He writes:  “The family jewels contained references to CIA consideration of plots to assassinate Cuban premier Fidel Castro, Dominican Republic dictator Rafael Trujillo, and possibly Premier Patrice Lumumba of the Congo. By far the most extensive plans were directred against Premier Castro,” says Belin, and I emphasis he says they were PLANS, not plots. 

 “It was Daniel Schorr who broke the story about CIA involvement in assassination plots,” Belin tells us. “On a CBS news telecast on Friday evening February 26…Schorr’s story opened floodgates…”

 “CIA assassination plans were not covered in any of the areas of investigation I had assigned to the other members of my staff, “ Belin writes, “I decided to assume reponsiblity for the investigation of assassinations myself.”

Belin justified his one-man Rocky Com investigation into the CIA’s assassination plans because even though they were to be conducted on foreign territory, they were planned domestically.

While he bases most of his one-man investigation into CIA assassination plots on government records, he did interview some key players including Sheffield Edwards, William Harvey and John McCone.

In his seventies when Belin interviewed him, Sheffield Edwards had been a West Point graduate (1923) and war veteran who was in charge of the CIG Office of Security, directing a staff of thirty-five people that grew to seven hundred by the time he retired in 1963.

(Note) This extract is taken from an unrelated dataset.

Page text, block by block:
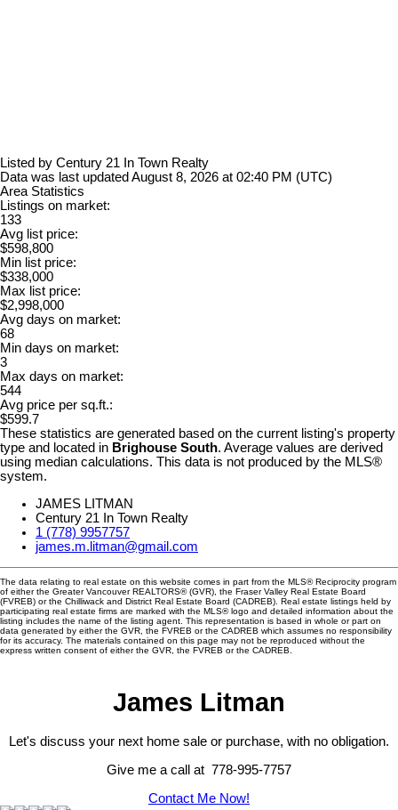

Belin tape recorded much of the interview, asking Edwards about the origins of the CIA-Mafia plots to kill Castro. “Edwards said that his first contact concerning a possible plan to try to assassinate Castro ‘was in the Kennedy administration.’ (He was wrong: it started in the last few months of the Eisenhower administration, in the fall of 1960.) Richard Bissel, who was then deputy director for plans and was in charge of the whole Bay of Pigs operations, broached the subject.”

According to Edwards, “Bissell asked me if I had any assets that would be available into the syndicate. I told him I would see.”

“It was Maheu first and then afterwards John Roselli,” said Edwards.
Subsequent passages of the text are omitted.